What you will do
Exact copies of all the entries are required, and no pictures should appear in them.

--- Data supplied Enclosed Below ---

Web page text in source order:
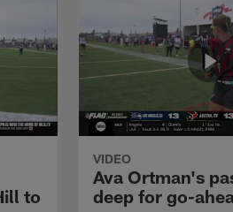
to
VIDEO
Ava Ortman's
deep for go-
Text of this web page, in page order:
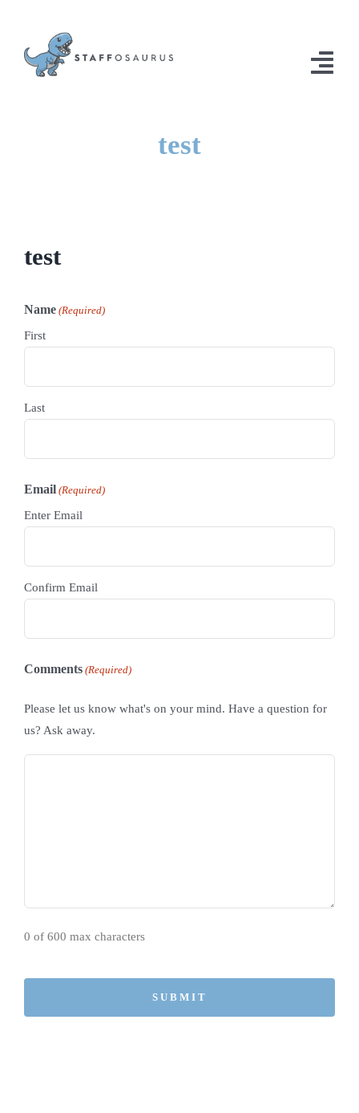
content
test
test
Name (Required)
First
Last
Email (Required)
Enter Email
Confirm Email
Comments (Required)
Please let us know what's on your mind. Have a question for
us? Ask away.
0 of 600 max characters
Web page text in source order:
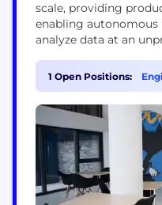
scale, providing
enabling
analyze data at an
boundaries of the
status quo to deliver
reduction for some of
companies. We’ve
1 Open Positions:
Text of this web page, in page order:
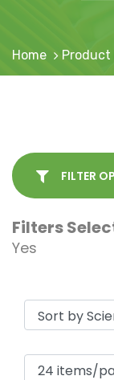
Home Product
FILTER
Filters
Yes
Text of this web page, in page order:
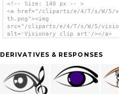
<!-- Size: 140 px -- >
<a href="/cliparts/e/4/T/s/W/5/
th.png"><img
src="/cliparts/e/4/T/s/W/5/
alt='Visionary clip art'/></a>
DERIVATIVES & RESPONSES

--- End of Enclosed Data supplied ---

Result
Web page text in source order:
to
VIDEO
Ava Ortman's
deep for go-
Text of this web page, in page order:
content
test
test
Name (Required)
First
Last
Email (Required)
Enter Email
Confirm Email
Comments (Required)
Please let us know what's on your mind. Have a question for
us? Ask away.
0 of 600 max characters
Web page text in source order:
scale, providing
enabling
analyze data at an
boundaries of the
status quo to deliver
reduction for some of
companies. We’ve
1 Open Positions:
Text of this web page, in page order:
Home Product
FILTER
Filters
Yes
Text of this web page, in page order:
<!-- Size: 140 px -- >
<a href="/cliparts/e/4/T/s/W/5/
th.png"><img
src="/cliparts/e/4/T/s/W/5/
alt='Visionary clip art'/></a>
DERIVATIVES & RESPONSES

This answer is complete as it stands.